Low RyR2 activity during diastole in healthy myocytes is maintained by the integrated actions of ligands and associated proteins. Cytoplasmic proteins that depress RyR2 activity include members of the glutathione transferase family and the chloride intracellular channel protein, CLIC-2 (Hewawasam et al., 2010). RyR2 channels are exquisitely sensitive to luminal [Ca2+]. However luminal proteins that influence the response of RyR2 to luminal Ca2+ and their binding sites on the minute luminal domain of RyR2 are only just being defined. The luminal proteins include the Ca2+ binding proteins calsequestrin (CSQ2) and the histidine rich protein (HRP) as well as the membrane spanning triadin and junctin, which bind to RyR2 and to CSQ2. Mutations in CSQ2 as well as RyR2 lead to DADs and CPVT. To understand how luminal factors regulate cardiac output, numerous transgenic models have been developed in which the luminal proteins have been knocked out, under expressed or over expressed (Knollman, 2009; Fan et al., 2008). The general consensus is that none of the proteins is essential, i.e. animals survive with altered expression, but are often unable to cope with stress and develop CPVT. A major change with CSQ2 knockout is proliferation of the SR to maintain the Ca2+ store. The structure of the SR is also influenced by triadin and junctin expression. However the transgenic studies do not reveal the role of the targeted protein, how it interacts with RyR2 or the mechanisms that allow it to regulate RyR2 and Ca2+ release, because of the compensatory changes in SR structure and in expression of other proteins.
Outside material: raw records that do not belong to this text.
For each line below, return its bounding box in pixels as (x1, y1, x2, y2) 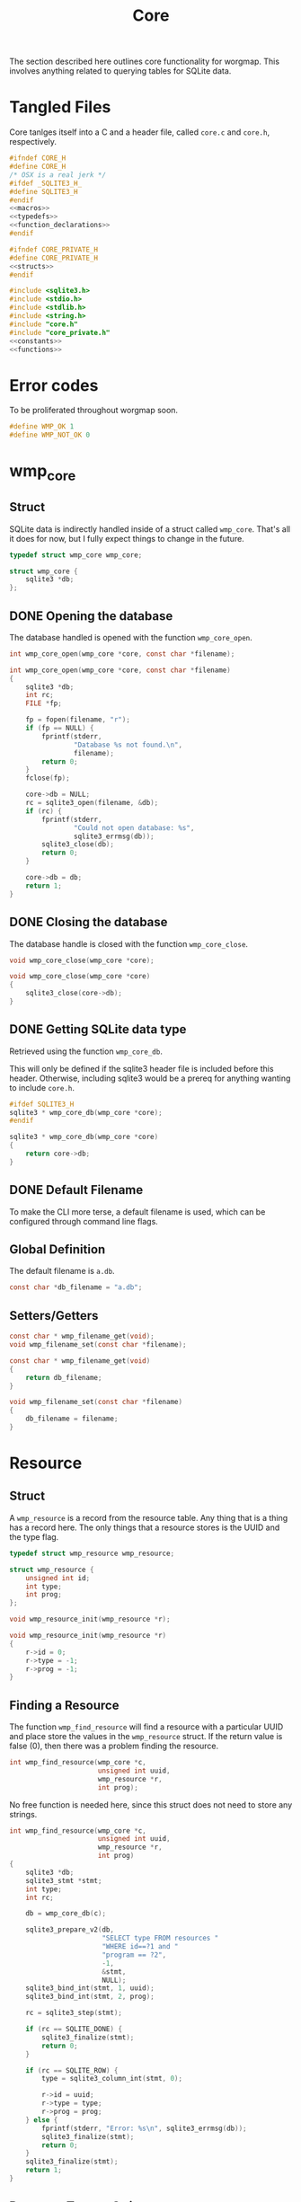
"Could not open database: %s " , (73, 823, 195, 832)
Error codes (9, 375, 99, 395)
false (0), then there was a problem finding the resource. (9, 1740, 218, 1752)
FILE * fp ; (25, 699, 63, 708)
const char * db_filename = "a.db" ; (9, 1283, 143, 1292)
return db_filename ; (25, 1373, 102, 1382)
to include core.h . (9, 1082, 75, 1092)
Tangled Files (9, 97, 111, 118)

In contrast to the explosion in transgenic models, basic studies of the role of luminal proteins in cardiac SR function are few. This is also in contrast to extensive studies of interactions between the luminal proteins in skeletal muscle, albeit from only a handful of laboratories. A long held assumption, that we now believe is incorrect, is that the luminal proteins interact with RyR2 in the heart in the same way as they interact with RyR1 in fast-twitch skeletal muscle. As a consequence interactions between fast-twitch skeletal proteins have been extrapolated to the cardiac system, despite the fact that there are different isoforms of the RyR, CSQ and triadin in the two tissues and the demands on the Ca2+ store are vastly different. This is particularly true for CSQ, where the polymerization of the skeletal isoform dictates both Ca2+ binding capacity and its ability to influence RyR1 activity in response to changes in luminal [Ca2+]. Cardiac CSQ2 does not polymerize when exposed to physiological free [Ca2+] of ∼1 mM and an ionic strength of ∼150 mM, in contrast to CSQ1 which is mostly polymerized under these conditions (Wei et al., 2009). In hindsight it was not surprising that we find that CSQ2 activates RyR2, while CSQ1 inhibits RyR1 (Wei et al., 2009). Our preliminary evidence suggests that the interaction between junctin and RyR2 may also be isoform-specific. Our hypothesis is that CSQ2 acts to ensure strong Ca2+ release from cardiac SR with each heart beat, in contrast to its role in conserving the SR Ca2+ store in skeletal muscle for occasional maximal exertions.

Knollmann BC. (2009) Journal of Physiology 587: 3081-3087.

Fan GC, Yuan Q, Kranias EG. (2008) Trends in Cardiovascular Medicine 18: 1-5.

Wei L, Hanna AD, Beard NA, Dulhunty AF. (2009) Cell Calcium 45: 474-484.

Hewawasam R, Liu D, Casarotto MG, Dulhunty AF. Board PG. (2010) Biochemical Pharmacology 80: 381-388.